◆ **What is needed**:
Within the records below, find the line with "env.show_physics(False) (28, 251, 115, 259)" and the line with "paper. (22, 512)", then reproduce exactly those two lines and all lines between them, without any picture.

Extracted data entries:
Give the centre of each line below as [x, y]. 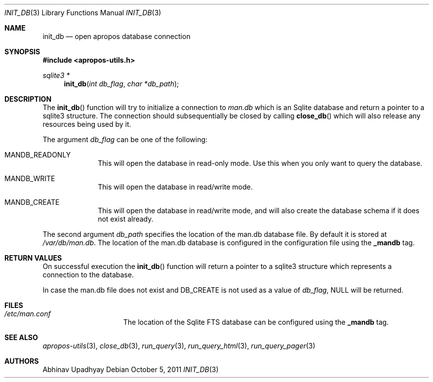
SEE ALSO [21, 337]
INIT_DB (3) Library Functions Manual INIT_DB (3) [83, 13]
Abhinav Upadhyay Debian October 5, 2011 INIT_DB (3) [131, 369]
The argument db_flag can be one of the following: [125, 139]
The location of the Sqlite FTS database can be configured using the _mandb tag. [256, 322]
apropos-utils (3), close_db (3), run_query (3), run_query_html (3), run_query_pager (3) [179, 346]
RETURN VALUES [33, 258]
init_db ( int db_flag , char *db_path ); [121, 84]
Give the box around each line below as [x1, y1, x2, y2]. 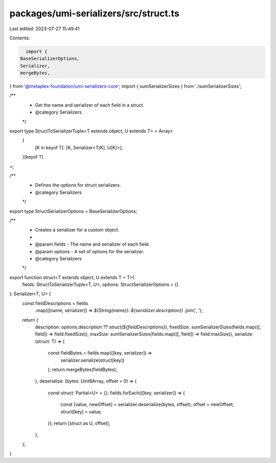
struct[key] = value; [60, 408, 102, 414]
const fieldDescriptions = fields [22, 300, 88, 306]
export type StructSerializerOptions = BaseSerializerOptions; [9, 208, 137, 214]
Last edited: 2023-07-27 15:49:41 [9, 26, 80, 32]
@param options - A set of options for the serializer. [35, 248, 145, 254]
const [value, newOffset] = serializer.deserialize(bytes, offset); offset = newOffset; [60, 402, 234, 408]
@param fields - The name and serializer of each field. [35, 241, 150, 248]
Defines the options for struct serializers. [35, 182, 121, 188]
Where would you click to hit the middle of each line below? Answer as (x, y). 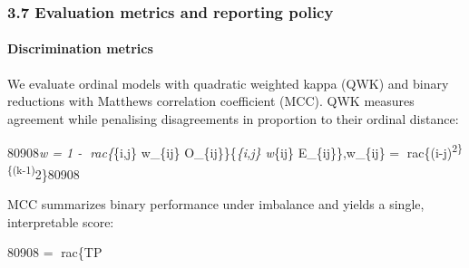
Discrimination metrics (80, 48)
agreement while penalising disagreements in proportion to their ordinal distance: (233, 118)
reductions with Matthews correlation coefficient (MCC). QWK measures (211, 101)
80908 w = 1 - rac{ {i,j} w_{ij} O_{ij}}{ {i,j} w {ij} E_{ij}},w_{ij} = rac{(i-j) (230, 153)
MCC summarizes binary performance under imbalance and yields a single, (216, 203)
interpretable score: (61, 221)
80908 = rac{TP (55, 252)
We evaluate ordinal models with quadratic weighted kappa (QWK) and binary (228, 83)
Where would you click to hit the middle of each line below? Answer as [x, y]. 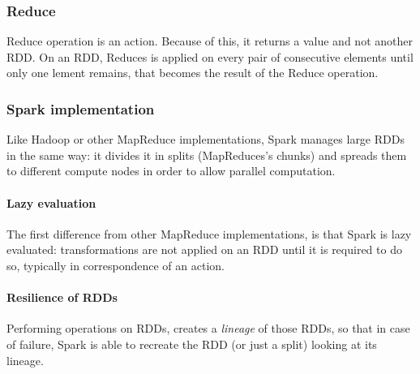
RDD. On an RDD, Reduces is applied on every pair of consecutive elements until [210, 56]
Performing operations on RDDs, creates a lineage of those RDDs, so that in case [208, 328]
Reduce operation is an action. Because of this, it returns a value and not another [210, 41]
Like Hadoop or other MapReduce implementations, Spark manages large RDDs [206, 139]
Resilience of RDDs [62, 297]
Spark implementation [81, 108]
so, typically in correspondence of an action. [116, 265]
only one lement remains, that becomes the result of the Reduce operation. [193, 73]
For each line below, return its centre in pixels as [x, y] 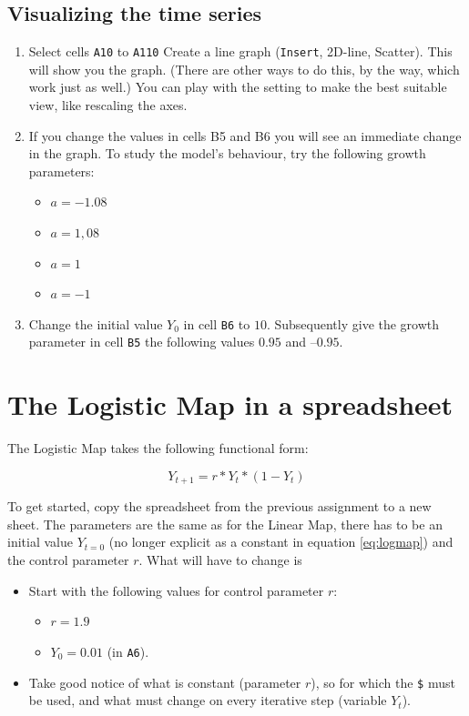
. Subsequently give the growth [353, 323]
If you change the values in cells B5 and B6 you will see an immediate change [245, 135]
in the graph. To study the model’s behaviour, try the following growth [227, 153]
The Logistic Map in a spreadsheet [230, 404]
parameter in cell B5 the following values [142, 342]
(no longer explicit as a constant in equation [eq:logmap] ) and [281, 542]
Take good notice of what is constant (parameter [165, 682]
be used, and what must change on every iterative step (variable [208, 700]
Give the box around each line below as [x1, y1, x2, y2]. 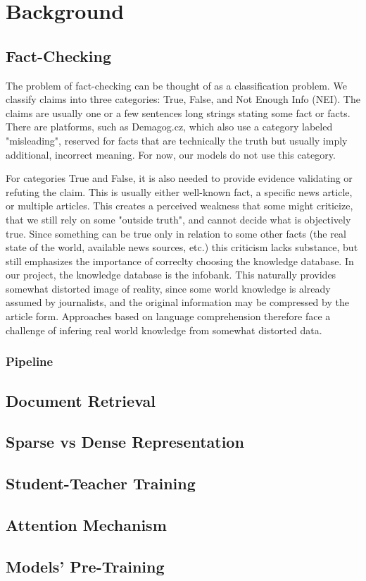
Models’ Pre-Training [6, 555, 165, 577]
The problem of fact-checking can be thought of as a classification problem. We [6, 78, 347, 92]
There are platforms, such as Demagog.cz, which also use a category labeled [6, 119, 333, 134]
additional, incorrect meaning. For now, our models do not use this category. [6, 147, 336, 161]
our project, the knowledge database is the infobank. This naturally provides [6, 267, 336, 282]
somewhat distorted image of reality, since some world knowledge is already [6, 281, 331, 295]
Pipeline [6, 353, 53, 370]
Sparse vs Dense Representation [6, 431, 244, 453]
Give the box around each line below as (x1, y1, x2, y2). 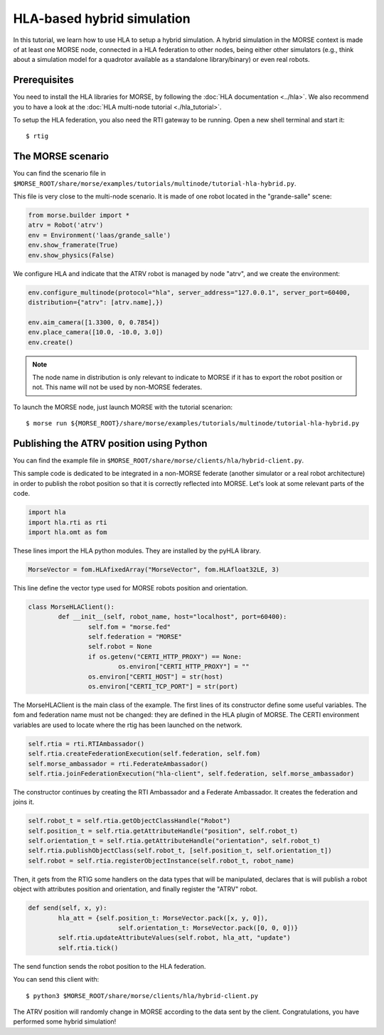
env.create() (28, 338, 74, 346)
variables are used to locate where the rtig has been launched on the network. (13, 721, 243, 729)
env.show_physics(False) (28, 251, 115, 259)
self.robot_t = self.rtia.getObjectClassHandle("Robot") (28, 817, 231, 825)
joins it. (13, 797, 35, 807)
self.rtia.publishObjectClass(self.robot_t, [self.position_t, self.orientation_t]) (28, 846, 332, 855)
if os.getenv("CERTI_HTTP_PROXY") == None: (87, 652, 242, 661)
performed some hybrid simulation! (13, 1017, 117, 1026)
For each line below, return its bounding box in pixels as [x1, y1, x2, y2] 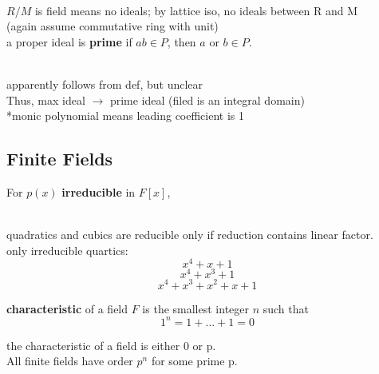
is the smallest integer [142, 300, 249, 316]
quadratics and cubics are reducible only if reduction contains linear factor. [6, 226, 373, 243]
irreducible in [61, 183, 136, 200]
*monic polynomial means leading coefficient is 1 [6, 107, 245, 124]
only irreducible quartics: [6, 241, 128, 258]
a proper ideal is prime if [6, 33, 132, 50]
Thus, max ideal [6, 91, 85, 108]
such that [263, 300, 309, 316]
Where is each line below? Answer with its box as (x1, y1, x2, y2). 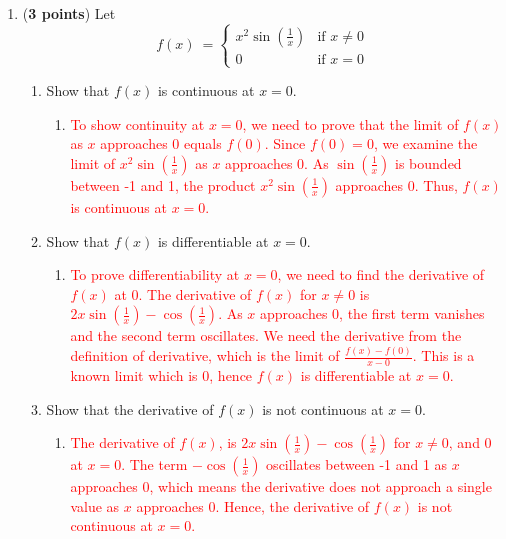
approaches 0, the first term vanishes (260, 303, 485, 324)
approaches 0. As (225, 152, 329, 173)
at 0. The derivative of (114, 283, 252, 304)
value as (70, 495, 120, 516)
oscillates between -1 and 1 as (266, 454, 448, 475)
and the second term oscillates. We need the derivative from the (70, 325, 462, 346)
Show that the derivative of (46, 398, 214, 419)
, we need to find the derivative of (277, 264, 485, 285)
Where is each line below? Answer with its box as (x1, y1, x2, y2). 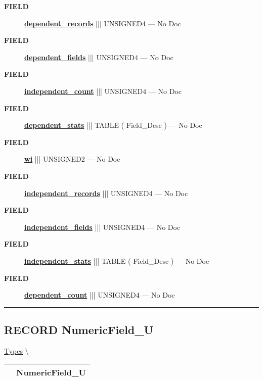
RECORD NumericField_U (4, 322, 154, 338)
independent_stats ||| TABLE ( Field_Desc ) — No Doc (24, 255, 209, 266)
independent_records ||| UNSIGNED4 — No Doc (24, 187, 188, 198)
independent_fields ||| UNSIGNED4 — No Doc (24, 221, 181, 232)
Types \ (4, 345, 29, 356)
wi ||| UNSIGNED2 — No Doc (24, 154, 120, 164)
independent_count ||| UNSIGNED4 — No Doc (24, 85, 182, 96)
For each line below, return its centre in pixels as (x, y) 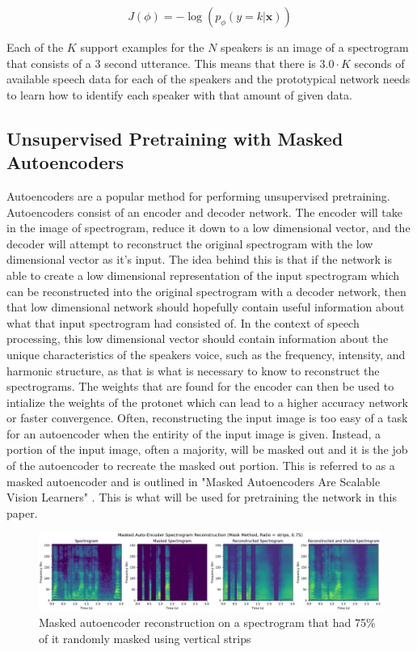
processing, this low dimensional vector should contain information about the (198, 339)
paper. (22, 512)
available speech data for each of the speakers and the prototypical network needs (208, 79)
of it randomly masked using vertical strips (145, 638)
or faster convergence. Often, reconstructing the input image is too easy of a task (207, 418)
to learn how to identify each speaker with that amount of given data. (179, 94)
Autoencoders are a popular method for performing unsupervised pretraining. (198, 195)
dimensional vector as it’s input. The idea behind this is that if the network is (199, 259)
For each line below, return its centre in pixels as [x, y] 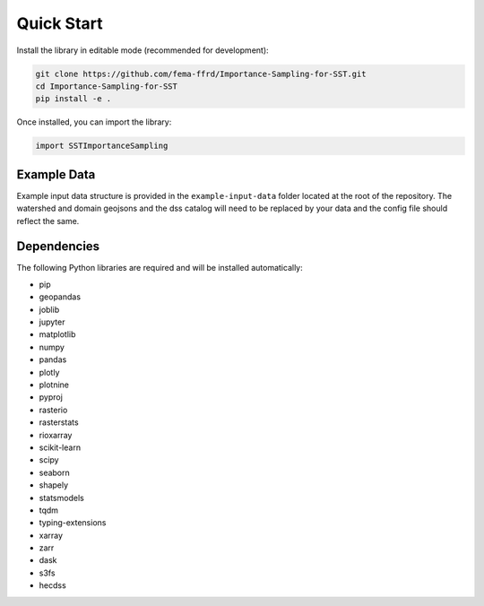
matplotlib [57, 334]
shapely [54, 485]
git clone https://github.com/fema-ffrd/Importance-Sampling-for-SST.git [201, 74]
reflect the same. [48, 221]
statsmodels [61, 498]
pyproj [51, 397]
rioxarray [56, 435]
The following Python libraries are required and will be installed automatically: [160, 268]
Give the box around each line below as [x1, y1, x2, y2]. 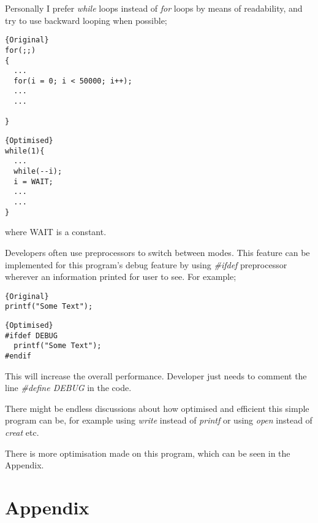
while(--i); [13, 167, 62, 176]
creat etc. [5, 426, 39, 439]
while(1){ [5, 146, 45, 155]
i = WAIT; [13, 177, 53, 186]
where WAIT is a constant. [5, 225, 107, 238]
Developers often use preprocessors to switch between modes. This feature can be [5, 246, 310, 258]
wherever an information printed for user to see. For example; [5, 270, 237, 283]
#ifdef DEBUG [5, 331, 58, 340]
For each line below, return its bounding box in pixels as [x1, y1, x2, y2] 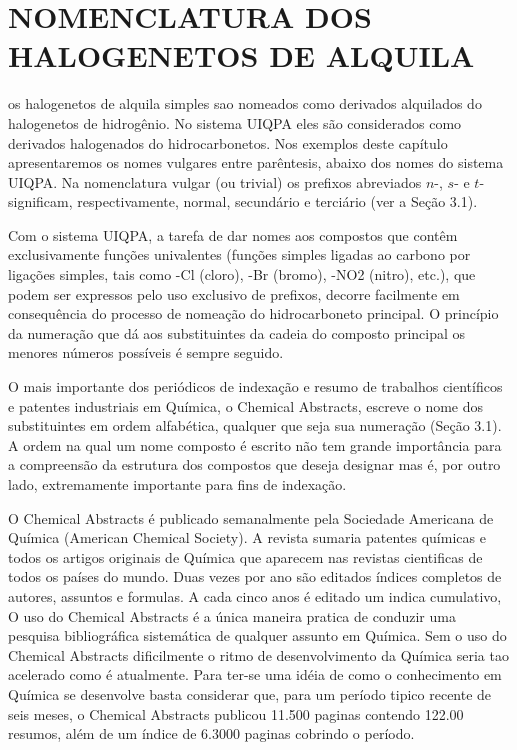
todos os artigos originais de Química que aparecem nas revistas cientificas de [8, 546, 483, 567]
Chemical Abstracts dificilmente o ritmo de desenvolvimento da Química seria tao [8, 644, 509, 665]
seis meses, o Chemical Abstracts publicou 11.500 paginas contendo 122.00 [8, 703, 464, 724]
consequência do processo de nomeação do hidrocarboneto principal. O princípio [8, 303, 499, 324]
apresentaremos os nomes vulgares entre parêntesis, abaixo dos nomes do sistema [8, 152, 504, 173]
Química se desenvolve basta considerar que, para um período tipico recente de [8, 683, 492, 704]
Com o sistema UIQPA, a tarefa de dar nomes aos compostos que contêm [8, 224, 458, 245]
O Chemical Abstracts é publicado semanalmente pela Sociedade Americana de [8, 507, 494, 528]
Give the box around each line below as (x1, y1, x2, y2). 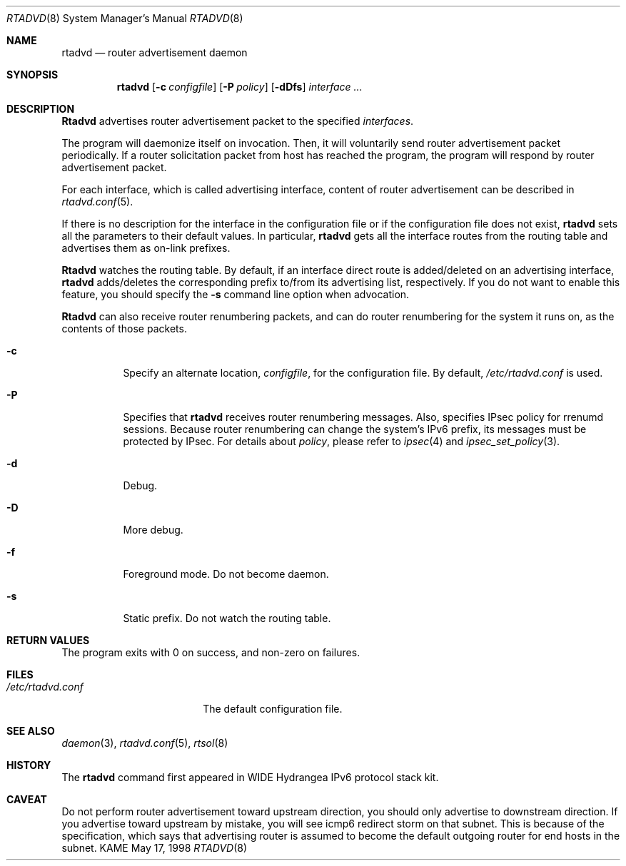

◆ **Task answer**:
env.show_physics(False) (28, 251, 115, 259)
self.robot_t = self.rtia.getObjectClassHandle("Robot") (28, 817, 231, 825)
joins it. (13, 797, 35, 807)
self.rtia.publishObjectClass(self.robot_t, [self.position_t, self.orientation_t]) (28, 846, 332, 855)
if os.getenv("CERTI_HTTP_PROXY") == None: (87, 652, 242, 661)
performed some hybrid simulation! (13, 1017, 117, 1026)
For each line below, return its bounding box in pixels as [x1, y1, x2, y2] 
is the smallest integer [142, 300, 249, 316]
quadratics and cubics are reducible only if reduction contains linear factor. [6, 226, 373, 243]
irreducible in [61, 183, 136, 200]
*monic polynomial means leading coefficient is 1 [6, 107, 245, 124]
only irreducible quartics: [6, 241, 128, 258]
a proper ideal is prime if [6, 33, 132, 50]
Thus, max ideal [6, 91, 85, 108]
such that [263, 300, 309, 316]
Where is each line below? Answer with its box as (x1, y1, x2, y2). 
approaches 0, the first term vanishes (260, 303, 485, 324)
approaches 0. As (225, 152, 329, 173)
at 0. The derivative of (114, 283, 252, 304)
value as (70, 495, 120, 516)
oscillates between -1 and 1 as (266, 454, 448, 475)
and the second term oscillates. We need the derivative from the (70, 325, 462, 346)
Show that the derivative of (46, 398, 214, 419)
, we need to find the derivative of (277, 264, 485, 285)
Where is each line below? Answer with its box as (x1, y1, x2, y2). 
RECORD NumericField_U (4, 322, 154, 338)
independent_stats ||| TABLE ( Field_Desc ) — No Doc (24, 255, 209, 266)
independent_records ||| UNSIGNED4 — No Doc (24, 187, 188, 198)
independent_fields ||| UNSIGNED4 — No Doc (24, 221, 181, 232)
Types \ (4, 345, 29, 356)
wi ||| UNSIGNED2 — No Doc (24, 154, 120, 164)
independent_count ||| UNSIGNED4 — No Doc (24, 85, 182, 96)
For each line below, return its centre in pixels as (x, y) 
processing, this low dimensional vector should contain information about the (198, 339)
paper. (22, 512)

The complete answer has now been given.